The Mathematics of National Security

When not teaching differential equations, professor applies mathematics towards national defense.

Mathmetician Photo by Joel Dexter

The interests of mathematician Julian Palmore range from random variables to the use of game theory in testing strategies for national security.

Chances are, if you encountered Julian Palmore while studying at the University of Illinois, it was through one of his courses on differential equations, probability, or even chaos theory. As a professor of mathematics for three decades, Palmore has guided students through the slippery slopes of Hilbert Space and random variables to convergence, continuity, and completeness.

But to get a complete picture of Palmore, you must go beyond his affiliation with the Department of Mathematics and consider the sum of the professor's parts—which are indeed multiple and varied.

After earning an engineering physics degree at Cornell University in 1961, Palmore joined the Navy and was assigned to NASA's Apollo program, where he was charged with developing rocket boosters.

"I had been interested in rockets and that sort of thing in college, and even before," says Palmore, who developed that interest further by studying aeronautical engineering at Princeton University, and later, astronomy at Yale. After postdoctoral work at the University of Minnesota, the not-to-be-pigeonholed Palmore decided to spread his wings in a slightly different, but related, direction.

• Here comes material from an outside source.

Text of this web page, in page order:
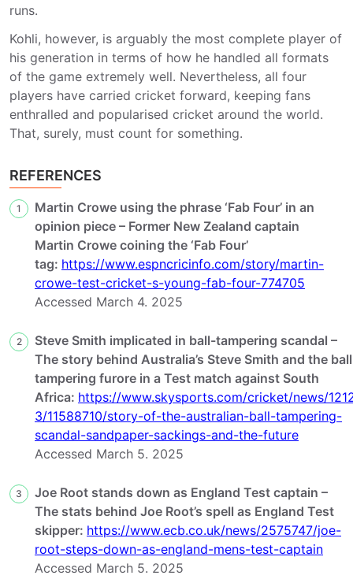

"I decided I really wanted to go into mathematics," Palmore continues, "so I wound up at Princeton as a visiting fellow for a year, and then went to the University of California at Berkeley and got Ph.D. number two" in 1973. He joined the U of I math faculty in 1977.

Through the years, Palmore's interest in rockets, military and defense operations, and national security issues continued to percolate. In 1989, he began working—through the University—at the U.S. Army's Champaign-based Construction Engineering Research Laboratory.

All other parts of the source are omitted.